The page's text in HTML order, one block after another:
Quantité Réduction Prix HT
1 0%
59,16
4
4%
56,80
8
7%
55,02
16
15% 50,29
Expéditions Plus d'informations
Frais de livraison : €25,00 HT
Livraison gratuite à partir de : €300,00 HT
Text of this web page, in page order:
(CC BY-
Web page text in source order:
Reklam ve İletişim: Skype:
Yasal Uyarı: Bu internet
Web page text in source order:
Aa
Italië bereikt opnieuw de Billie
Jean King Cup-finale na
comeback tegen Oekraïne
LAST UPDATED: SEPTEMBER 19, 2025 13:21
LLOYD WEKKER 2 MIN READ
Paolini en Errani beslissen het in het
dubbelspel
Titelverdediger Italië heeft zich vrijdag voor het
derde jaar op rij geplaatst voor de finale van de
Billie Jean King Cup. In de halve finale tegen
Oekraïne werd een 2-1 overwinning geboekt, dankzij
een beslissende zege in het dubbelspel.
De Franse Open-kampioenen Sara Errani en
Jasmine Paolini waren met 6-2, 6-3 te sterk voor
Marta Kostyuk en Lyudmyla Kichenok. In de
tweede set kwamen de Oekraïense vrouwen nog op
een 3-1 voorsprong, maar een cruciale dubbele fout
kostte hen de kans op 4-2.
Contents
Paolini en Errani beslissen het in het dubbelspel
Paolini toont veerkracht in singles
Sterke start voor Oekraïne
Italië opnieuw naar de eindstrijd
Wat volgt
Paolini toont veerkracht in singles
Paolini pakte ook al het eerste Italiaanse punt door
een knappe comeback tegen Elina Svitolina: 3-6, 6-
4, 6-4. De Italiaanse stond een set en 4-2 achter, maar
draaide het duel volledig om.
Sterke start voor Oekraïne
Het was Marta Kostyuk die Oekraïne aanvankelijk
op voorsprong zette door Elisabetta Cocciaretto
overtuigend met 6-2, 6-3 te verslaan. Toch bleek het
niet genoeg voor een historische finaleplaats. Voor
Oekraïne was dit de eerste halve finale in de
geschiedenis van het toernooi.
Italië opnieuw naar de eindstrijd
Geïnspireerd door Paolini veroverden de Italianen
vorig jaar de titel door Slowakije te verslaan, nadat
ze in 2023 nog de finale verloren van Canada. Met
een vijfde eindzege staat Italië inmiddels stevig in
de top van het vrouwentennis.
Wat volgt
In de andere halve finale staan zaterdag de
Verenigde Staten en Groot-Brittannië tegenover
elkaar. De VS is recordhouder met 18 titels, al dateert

---

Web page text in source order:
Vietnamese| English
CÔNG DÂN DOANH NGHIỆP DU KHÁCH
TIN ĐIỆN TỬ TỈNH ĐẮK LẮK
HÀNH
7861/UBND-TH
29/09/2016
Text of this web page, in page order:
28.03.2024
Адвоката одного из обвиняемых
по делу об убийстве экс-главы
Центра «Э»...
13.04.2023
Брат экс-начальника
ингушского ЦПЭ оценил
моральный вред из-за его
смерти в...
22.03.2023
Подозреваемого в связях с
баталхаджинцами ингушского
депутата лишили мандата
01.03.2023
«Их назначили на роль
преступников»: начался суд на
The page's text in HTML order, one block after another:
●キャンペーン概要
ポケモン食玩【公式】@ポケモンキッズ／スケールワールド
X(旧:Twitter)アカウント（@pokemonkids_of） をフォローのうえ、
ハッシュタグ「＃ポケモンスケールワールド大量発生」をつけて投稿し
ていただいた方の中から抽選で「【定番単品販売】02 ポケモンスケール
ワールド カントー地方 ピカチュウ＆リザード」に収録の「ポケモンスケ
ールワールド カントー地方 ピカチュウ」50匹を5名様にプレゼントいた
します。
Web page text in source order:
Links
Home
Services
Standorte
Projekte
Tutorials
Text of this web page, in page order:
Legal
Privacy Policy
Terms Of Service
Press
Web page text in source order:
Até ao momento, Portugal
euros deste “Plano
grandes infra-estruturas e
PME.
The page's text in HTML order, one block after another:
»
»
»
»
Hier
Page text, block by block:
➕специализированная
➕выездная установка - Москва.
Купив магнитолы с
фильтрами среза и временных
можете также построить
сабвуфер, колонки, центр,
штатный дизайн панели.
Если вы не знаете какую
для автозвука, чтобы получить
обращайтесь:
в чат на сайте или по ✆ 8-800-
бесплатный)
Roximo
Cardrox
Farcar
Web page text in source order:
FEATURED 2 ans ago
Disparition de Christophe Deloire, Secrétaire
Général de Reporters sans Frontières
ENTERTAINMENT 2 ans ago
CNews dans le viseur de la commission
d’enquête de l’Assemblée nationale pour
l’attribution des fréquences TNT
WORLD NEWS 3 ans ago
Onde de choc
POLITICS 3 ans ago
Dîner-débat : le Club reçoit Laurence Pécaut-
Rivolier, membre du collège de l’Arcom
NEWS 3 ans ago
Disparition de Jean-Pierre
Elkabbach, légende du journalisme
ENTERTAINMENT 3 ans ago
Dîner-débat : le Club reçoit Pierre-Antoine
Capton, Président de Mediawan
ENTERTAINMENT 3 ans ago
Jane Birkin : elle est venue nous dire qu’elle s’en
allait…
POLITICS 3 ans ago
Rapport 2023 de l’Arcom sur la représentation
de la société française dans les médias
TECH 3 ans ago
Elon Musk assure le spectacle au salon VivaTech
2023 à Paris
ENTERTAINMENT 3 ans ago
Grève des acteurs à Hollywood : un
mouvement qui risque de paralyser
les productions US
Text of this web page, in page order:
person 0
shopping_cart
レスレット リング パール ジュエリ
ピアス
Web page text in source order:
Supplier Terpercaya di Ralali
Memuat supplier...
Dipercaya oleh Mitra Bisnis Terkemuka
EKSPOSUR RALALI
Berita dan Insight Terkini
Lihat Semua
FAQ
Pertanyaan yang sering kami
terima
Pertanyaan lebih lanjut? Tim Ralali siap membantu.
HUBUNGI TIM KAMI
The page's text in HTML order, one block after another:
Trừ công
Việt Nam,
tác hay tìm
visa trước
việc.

Task requirements: Search the listing above for the lines with "comeback tegen Oekraïne" and "tweede set kwamen", then output those lines and all lines between them exactly.

Answer space:
comeback tegen Oekraïne
LAST UPDATED: SEPTEMBER 19, 2025 13:21
LLOYD WEKKER 2 MIN READ
Paolini en Errani beslissen het in het
dubbelspel
Titelverdediger Italië heeft zich vrijdag voor het
derde jaar op rij geplaatst voor de finale van de
Billie Jean King Cup. In de halve finale tegen
Oekraïne werd een 2-1 overwinning geboekt, dankzij
een beslissende zege in het dubbelspel.
De Franse Open-kampioenen Sara Errani en
Jasmine Paolini waren met 6-2, 6-3 te sterk voor
Marta Kostyuk en Lyudmyla Kichenok. In de
tweede set kwamen de Oekraïense vrouwen nog op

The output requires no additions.